Description of the task: Please find all lines in the data that hold the string "Console" and copy them.

Records from a dataset:
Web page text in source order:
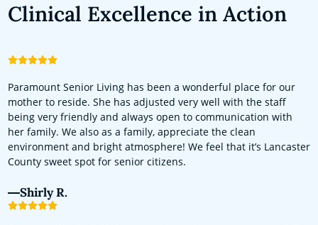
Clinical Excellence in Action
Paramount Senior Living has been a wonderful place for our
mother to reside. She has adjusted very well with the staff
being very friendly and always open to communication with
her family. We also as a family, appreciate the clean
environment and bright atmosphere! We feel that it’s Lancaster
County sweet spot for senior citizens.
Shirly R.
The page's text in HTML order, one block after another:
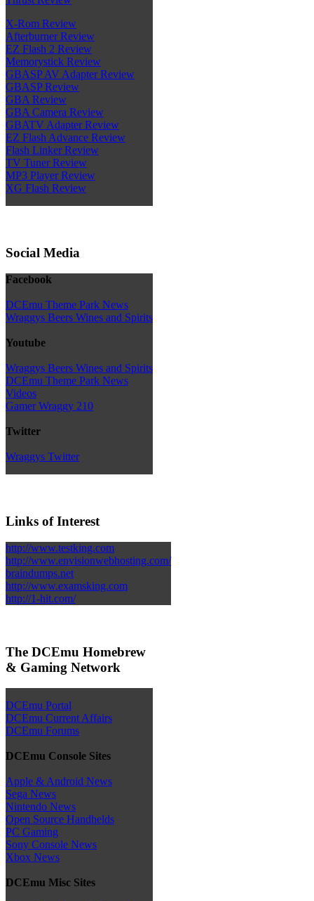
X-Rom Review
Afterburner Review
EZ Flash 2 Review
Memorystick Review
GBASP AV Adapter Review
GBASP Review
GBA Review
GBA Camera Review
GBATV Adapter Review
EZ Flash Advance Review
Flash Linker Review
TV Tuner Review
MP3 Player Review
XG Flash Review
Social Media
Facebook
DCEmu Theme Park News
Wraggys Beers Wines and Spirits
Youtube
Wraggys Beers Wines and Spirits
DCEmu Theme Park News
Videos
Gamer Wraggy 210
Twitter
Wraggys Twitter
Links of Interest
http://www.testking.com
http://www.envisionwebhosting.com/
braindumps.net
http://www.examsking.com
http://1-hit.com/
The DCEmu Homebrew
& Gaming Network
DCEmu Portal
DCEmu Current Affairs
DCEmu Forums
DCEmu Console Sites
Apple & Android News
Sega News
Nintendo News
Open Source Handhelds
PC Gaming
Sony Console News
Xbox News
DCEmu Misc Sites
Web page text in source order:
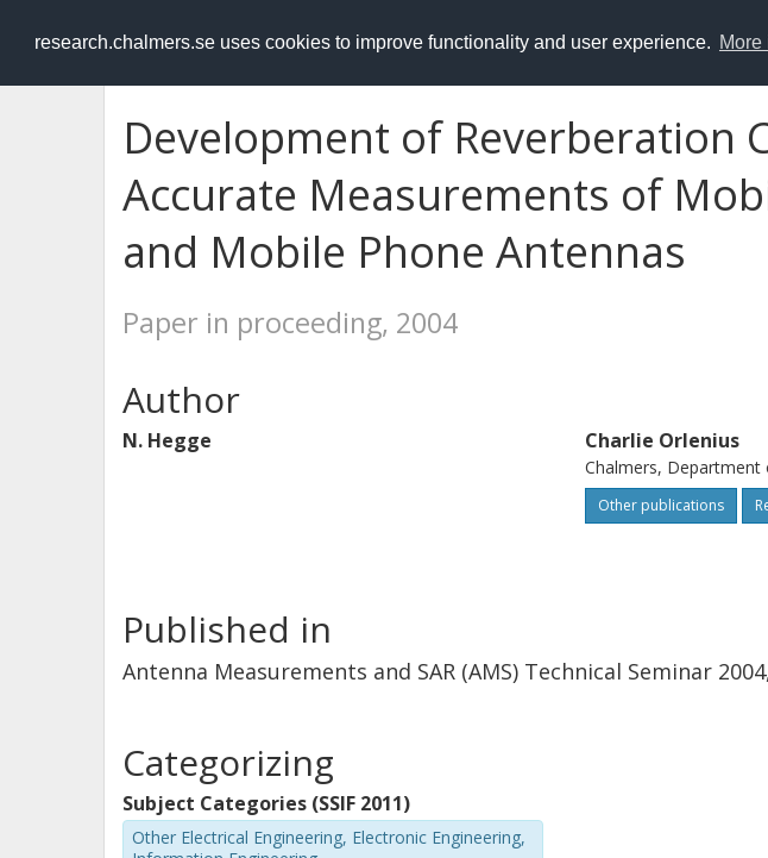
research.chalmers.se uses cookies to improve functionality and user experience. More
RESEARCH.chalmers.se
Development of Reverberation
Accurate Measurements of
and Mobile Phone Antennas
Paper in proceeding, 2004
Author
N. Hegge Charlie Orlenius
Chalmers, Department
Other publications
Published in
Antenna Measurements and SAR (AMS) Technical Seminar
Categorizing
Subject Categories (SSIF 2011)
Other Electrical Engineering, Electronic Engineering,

Result of the task:
DCEmu Console Sites
Sony Console News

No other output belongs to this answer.